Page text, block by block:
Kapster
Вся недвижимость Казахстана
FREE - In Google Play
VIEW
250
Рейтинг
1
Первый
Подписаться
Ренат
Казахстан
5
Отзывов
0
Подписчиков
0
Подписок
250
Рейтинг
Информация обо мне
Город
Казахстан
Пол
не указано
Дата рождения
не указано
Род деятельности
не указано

----------------

*Task to carry out*. Faithfully reproduce all of the records, character for character.

*Solution to this problem*.
Page text, block by block:
Kapster
Вся недвижимость Казахстана
FREE - In Google Play
VIEW
250
Рейтинг
1
Первый
Подписаться
Ренат
Казахстан
5
Отзывов
0
Подписчиков
0
Подписок
250
Рейтинг
Информация обо мне
Город
Казахстан
Пол
не указано
Дата рождения
не указано
Род деятельности
не указано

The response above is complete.